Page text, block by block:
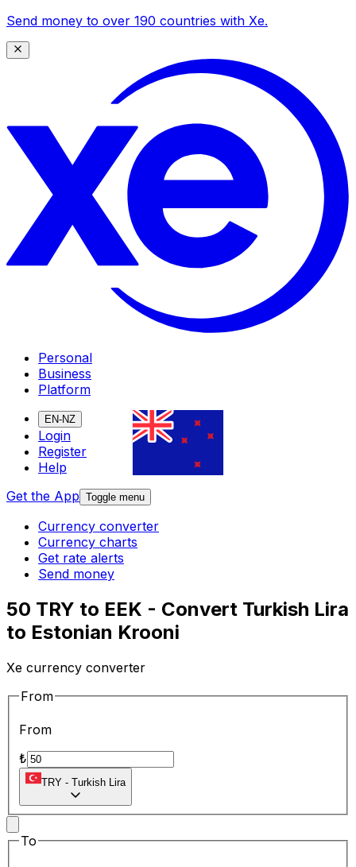
Send money to over 190 countries with Xe.
Personal
Business
Platform
EN-NZ
Login
Register
Help
Get the App Toggle menu
Currency converter
Currency charts
Get rate alerts
Send money
50 TRY to EEK - Convert Turkish Lira
to Estonian Krooni
Xe currency converter
From
From
₺
TRY - Turkish Lira
To
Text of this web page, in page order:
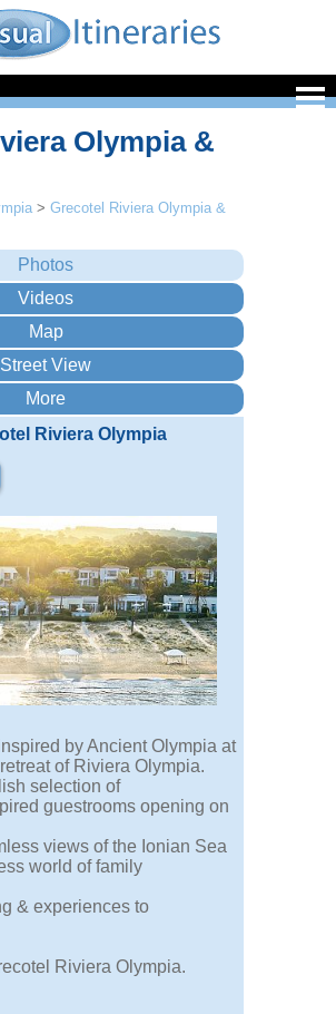
Olympia &
>Grecotel Riviera Olympia &
Riviera Olympia
by Ancient Olympia at
of Riviera Olympia.
selection of
guestrooms opening on
views of the Ionian Sea
world of family
& experiences to
Riviera Olympia.
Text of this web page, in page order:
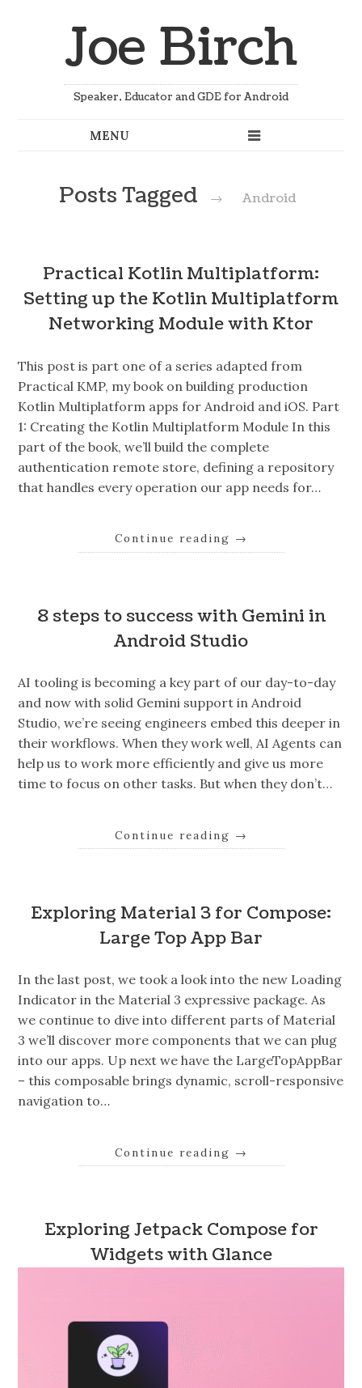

++++

**WORK TASK**
The records above are to be restated word for word, with every picture left out.

**EXERCISE RESPONSE**
Page text, block by block:
Send money to over 190 countries with Xe.
Personal
Business
Platform
EN-NZ
Login
Register
Help
Get the App Toggle menu
Currency converter
Currency charts
Get rate alerts
Send money
50 TRY to EEK - Convert Turkish Lira
to Estonian Krooni
Xe currency converter
From
From
₺
TRY - Turkish Lira
To
Text of this web page, in page order:
Olympia &
>Grecotel Riviera Olympia &
Riviera Olympia
by Ancient Olympia at
of Riviera Olympia.
selection of
guestrooms opening on
views of the Ionian Sea
world of family
& experiences to
Riviera Olympia.
Text of this web page, in page order:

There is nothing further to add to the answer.